2 A GUERRA FAZ-SE FILME E O
FILME FAZ-SE GUERRA
Seguindo o exemplo das
análises de Baudrillard (1991) no seu texto sobre a película “Apocalypse Now”,
de Francis Ford Coppola, faremos a nossa sobre os filmes “Tropa de Elite”.
[...] a Guerra do Vietname,
em si mesma, talvez de facto nunca tenha existido, é um sonho, um sonho barroco
de napalm e de trópico, um sonho psicotrópico onde não estava em causa uma
vitória ou uma política, mas a ostentação sacrificial, destemida, de uma
potência filmando-se já a si própria no seu desenvolvimento, não esperando
talvez nada mais que a consagração de um superfilme, que remata o efeito de
espetáculo de massas desta guerra. (BAUDRIILARD, 1991, p. 78)
A questão da existência da
Guerra do Vietnã colocada por Baudrillard, nada mais é que uma grande ironia.
Ela existiu, tanto quanto os combates entre o Estado e o Poder Paralelo ou o
Estado e o Estado ocorrem nos morros cariocas. O que ele quis dizer é que os
filmes servem como etapas dessas guerras, simulam as invasões e demonstram
através das câmeras o desenvolvimento dos países, demonstram a produção de mais
do mesmo, ou seja, do produtivismo expansionista contemporâneo. Os filmes
estruturam sentimentos, ideias, memórias, comportamentos. Criam condições
necessárias para que existam as outras etapas. São por si só a exposição da
violência produtivista.
A guerra travada no conteúdo
de “Tropa de Elite” não é diferente. Vivemos o fascismo da imagem, a simulação.
O filme serve como desconstrução e construção, simulacro dos acontecimentos.
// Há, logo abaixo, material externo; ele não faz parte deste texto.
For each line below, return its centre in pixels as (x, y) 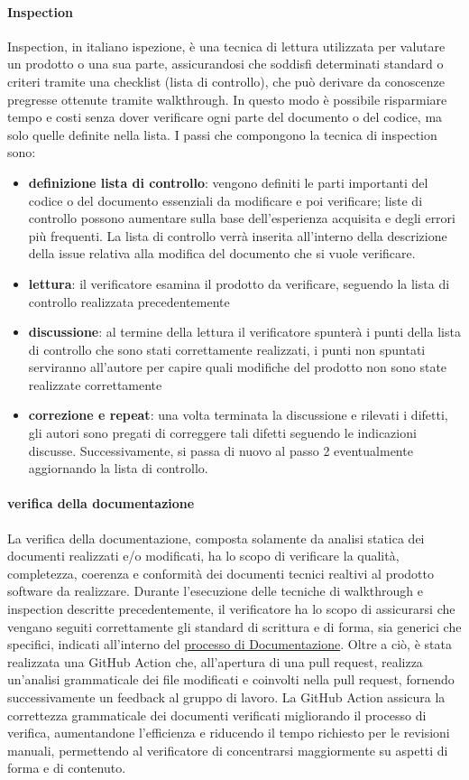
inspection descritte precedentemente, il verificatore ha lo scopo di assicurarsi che (231, 609)
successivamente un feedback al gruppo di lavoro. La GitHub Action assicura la (226, 697)
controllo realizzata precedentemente (129, 301)
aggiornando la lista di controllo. (118, 468)
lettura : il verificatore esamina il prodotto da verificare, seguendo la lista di (239, 283)
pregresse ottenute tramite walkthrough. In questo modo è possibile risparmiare (227, 99)
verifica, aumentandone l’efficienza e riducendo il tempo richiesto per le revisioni (229, 733)
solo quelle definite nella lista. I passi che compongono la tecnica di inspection (222, 134)
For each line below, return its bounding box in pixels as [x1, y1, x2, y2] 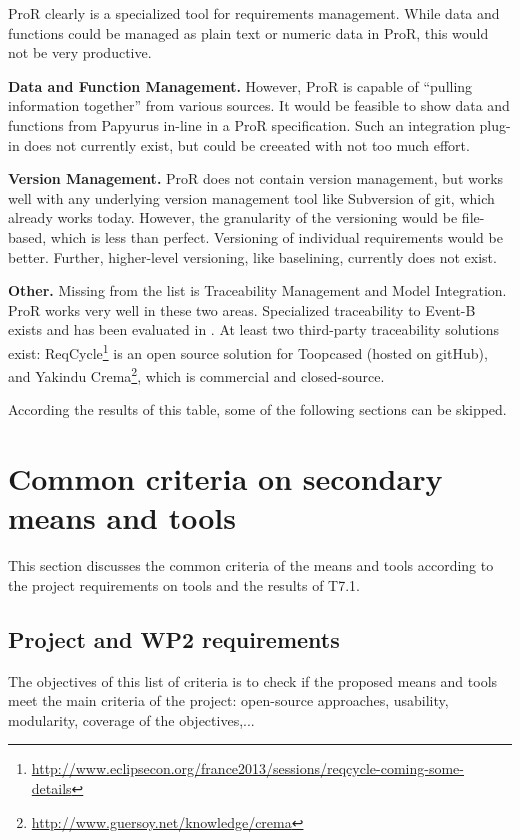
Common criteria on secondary [8, 458, 443, 499]
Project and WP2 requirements [8, 623, 340, 654]
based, [8, 226, 47, 247]
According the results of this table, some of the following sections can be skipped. [8, 399, 507, 420]
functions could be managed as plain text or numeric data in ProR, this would [8, 22, 489, 43]
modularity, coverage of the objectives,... [8, 709, 255, 730]
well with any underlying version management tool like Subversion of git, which [8, 187, 495, 208]
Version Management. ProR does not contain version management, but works [8, 168, 504, 189]
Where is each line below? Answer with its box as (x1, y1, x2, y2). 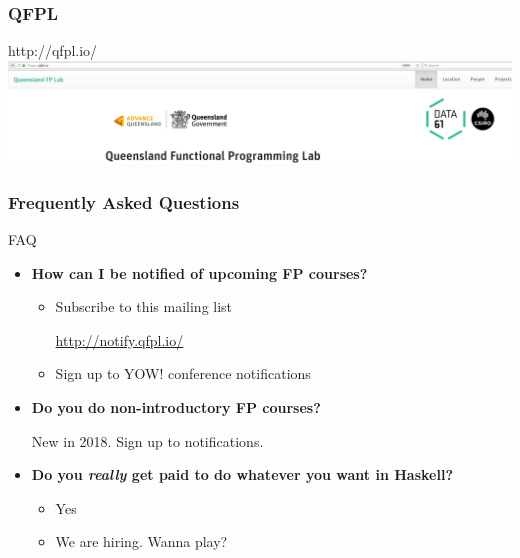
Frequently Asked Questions (8, 189, 240, 214)
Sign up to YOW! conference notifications (55, 363, 311, 384)
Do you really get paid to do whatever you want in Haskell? (31, 464, 453, 485)
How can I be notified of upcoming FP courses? (31, 262, 368, 283)
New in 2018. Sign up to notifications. (31, 430, 264, 451)
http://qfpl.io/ (8, 40, 98, 61)
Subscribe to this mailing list (55, 296, 233, 317)
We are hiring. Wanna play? (55, 531, 228, 552)
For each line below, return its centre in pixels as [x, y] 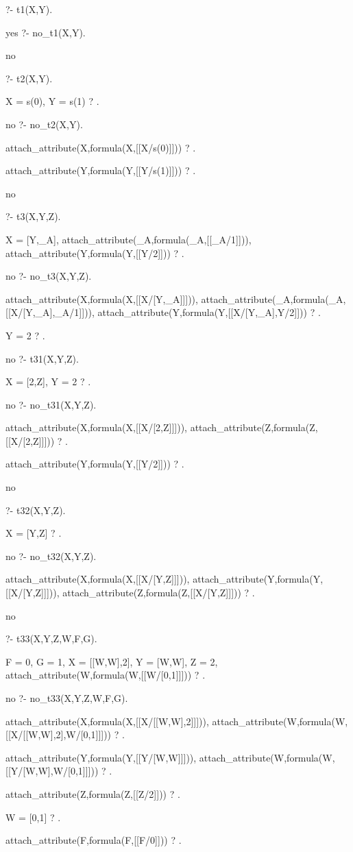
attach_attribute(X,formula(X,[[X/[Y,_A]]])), [102, 299]
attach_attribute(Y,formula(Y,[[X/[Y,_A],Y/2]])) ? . [209, 312]
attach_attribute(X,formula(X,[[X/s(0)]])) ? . [101, 147]
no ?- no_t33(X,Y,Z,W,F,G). [67, 698]
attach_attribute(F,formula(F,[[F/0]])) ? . [94, 840]
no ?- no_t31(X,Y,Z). [51, 404]
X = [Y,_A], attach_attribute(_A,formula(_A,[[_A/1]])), [129, 239]
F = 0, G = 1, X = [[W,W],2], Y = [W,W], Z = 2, [112, 661]
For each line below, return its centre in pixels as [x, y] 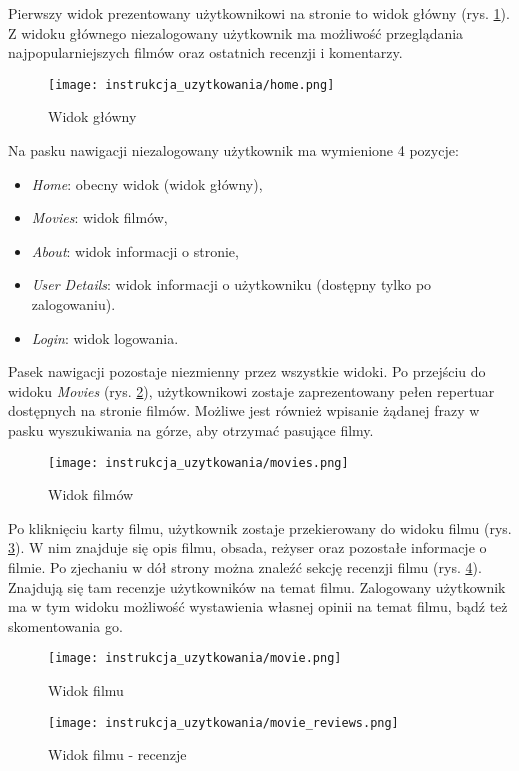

Simulação das futuras ações. Em Platão (2004, p.228) a imagem do mundo externo
à caverna era possível. Nossas cavernas tornaram-se telas desde o surgimento
dos cinescópios. Não há diferença entre o sensível e o inteligível. Não há
distinção entre real e falso. Vivemos o hiper-espetacular. O professor Juremir
Machado da Silva (2012) em seu texto “Depois do espetáculo”, analisando as
teses de Guy Debord (2012), escreve que:
O espetáculo era um
dispositivo de controle por meio da sedução. No hiper-espetáculo, quando tudo
se torna tela, cristal líquido e captação de imagem, todo controle é remoto.
Passamos da manipulação, estágio primitivo da dominação das mentes, e da
“servidão voluntária”, degrau superior da manipulação, à imersão total.
Evoluímos da participação, que pressupunha um sujeito e uma idéia de política,
para a interatividade, que reclama um jogador desinteressado. (MACHADO, 2012)
Somos então sugados pelas
telas, estamos integrados aos sistemas desenvolvimentistas, ao produtivismo
exacerbado. Tudo em nome do crescimento, pois o Brasil é a sexta maior economia
do mundo (JORNAL NACIONAL, 2011) e assim como afirmado por Baudrillard (1991)
em relação aos Estados Unidos durante as décadas de 60 e 70, uma potência
filmando-se a si própria no seu desenvolvimento (BAUDRILLARD, 1991).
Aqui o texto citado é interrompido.